ATV SAFETY STANDARDS:

December 5, 2005

ATV manufacturers in the United States, who for decades resisted federal safety regulations on their vehicles, are now embracing them as foreign companies try to crack the U.S. market. Sens. Norm Coleman, R-Minn., and Mark Dayton, D-Minn., recently introduced legislation that would for the first time regulate all ATVs sold in the U.S. It would make mandatory in law safety standards that manufacturers like Minnesota’s Polaris and Arctic Cat Inc. meet voluntarily, but that foreign ATV makers do not.

Coleman, chief sponsor of the legislation, said it’s important that Arctic Cat and Polaris are “not tagged with the sins of faulty workmanship and poor standards” of others in the industry. Dayton said the legislation is a “trifecta” of safety, fairness and benefits for Minnesota’s economy. Medina-based Polaris employs 2,200, while 1,500 people work at Thief River Falls-based Arctic Cat.

Critics of the legislation contend it’s an effort to push an emerging import industry that sells less expensive vehicles out of the market, while the manufacturers insist it’s about safety.

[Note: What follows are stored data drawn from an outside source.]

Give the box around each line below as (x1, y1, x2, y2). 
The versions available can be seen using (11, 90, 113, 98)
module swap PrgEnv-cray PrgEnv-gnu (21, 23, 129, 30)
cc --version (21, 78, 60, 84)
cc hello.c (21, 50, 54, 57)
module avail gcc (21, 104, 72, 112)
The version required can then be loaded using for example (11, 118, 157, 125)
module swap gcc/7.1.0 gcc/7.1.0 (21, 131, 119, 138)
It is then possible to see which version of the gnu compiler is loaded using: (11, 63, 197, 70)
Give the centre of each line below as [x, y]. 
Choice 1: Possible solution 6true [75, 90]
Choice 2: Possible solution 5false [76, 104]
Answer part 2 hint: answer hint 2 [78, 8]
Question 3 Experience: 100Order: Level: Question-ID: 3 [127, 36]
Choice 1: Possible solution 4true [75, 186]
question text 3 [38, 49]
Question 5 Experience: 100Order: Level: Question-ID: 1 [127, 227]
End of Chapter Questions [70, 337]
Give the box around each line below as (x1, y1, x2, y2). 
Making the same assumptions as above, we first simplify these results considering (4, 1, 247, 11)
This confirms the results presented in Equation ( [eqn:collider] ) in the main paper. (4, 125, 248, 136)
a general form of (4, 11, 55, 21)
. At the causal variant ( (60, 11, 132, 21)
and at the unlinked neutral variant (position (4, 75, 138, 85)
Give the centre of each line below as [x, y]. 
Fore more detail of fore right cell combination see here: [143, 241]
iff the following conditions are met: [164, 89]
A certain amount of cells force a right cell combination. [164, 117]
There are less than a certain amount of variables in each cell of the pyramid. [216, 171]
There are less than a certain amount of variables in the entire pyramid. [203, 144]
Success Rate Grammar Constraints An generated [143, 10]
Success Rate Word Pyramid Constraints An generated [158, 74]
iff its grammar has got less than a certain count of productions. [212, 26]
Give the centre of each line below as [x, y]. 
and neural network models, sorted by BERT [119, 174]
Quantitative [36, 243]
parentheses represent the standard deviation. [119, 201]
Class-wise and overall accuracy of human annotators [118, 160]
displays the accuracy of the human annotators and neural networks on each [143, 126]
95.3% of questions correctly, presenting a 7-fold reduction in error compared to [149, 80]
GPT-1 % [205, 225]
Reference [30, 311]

As ATV sales have risen in recent years, so have the numbers of injuries and deaths associated with the vehicles.

An average of about 500 people a year died in each of the past five years riding ATVs, more than a quarter age 15 or younger. In Minnesota, 43 ATV deaths were reported between 2002 and 2004, and 178 since 1982. It’s not known how many of those involved imports.

Imports come from China, Taiwan, South Korea and Italy. Early last month, the Consumer Product Safety Commission said it would explore voluntary safety standards and possibly make them mandatory. The Coleman-Dayton bill would, in effect, speed up the process.